As a side note, I've used VoidTools's Everything for years, though I usually run only the stable release or a beta. So, compatibility with upcoming Everything features might be nice, though that isn't priority for me. @a-raccoon, I appreciate you mentioning some of those details in your previous post.

Thanks for the glowing words. :)

... make repairs for us

And for clarity, I don't think I necessarily meant that the Verify tool should automatically rename the files for us, but rather, to compensate by detecting those files that have been renamed and tell us so. Maybe with a "Renamed" warning bubble instead of a "Missing" warning bubble.

If you have free time, and really enjoy Voidtool's Everything, I think you're going to love the Alpha beta.
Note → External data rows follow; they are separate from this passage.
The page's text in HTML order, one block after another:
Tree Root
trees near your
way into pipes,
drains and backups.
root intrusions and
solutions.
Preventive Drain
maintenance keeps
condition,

It'd be nice if the hash files output from the CertUtil command (built into Windows) were supported:

Usage:
  CertUtil [Options] -hashfile InFile [HashAlgorithm]
  Generate and display cryptographic hash over a file

Options:
  -Unicode          -- Write redirected output in Unicode
  -gmt              -- Display times as GMT
  -seconds          -- Display times with seconds and milliseconds
  -v                -- Verbose operation
  -privatekey       -- Display password and private key data
  -pin PIN                  -- Smart Card PIN
  -sid WELL_KNOWN_SID_TYPE  -- Numeric SID
            22 -- Local System
            23 -- Local Service
            24 -- Network Service

Hash algorithms: MD2 MD4 MD5 SHA1 SHA256 SHA384 SHA512

CertUtil -?              -- Display a verb list (command list)
CertUtil -hashfile -?    -- Display help text for the "hashfile" verb
CertUtil -v -?           -- Display all help text for all verbs

An example command:
CertUtil -hashfile "inputFileName.mkv" SHA256 > "hashFileName.sha256"

The contents of the output file:

SHA256 hash of inputFileName.mkv:
31cfc14234201b866a0e092aa251ee4788a19ea742c046a27de1ee0eefe29ab9
CertUtil: -hashfile command completed successfully.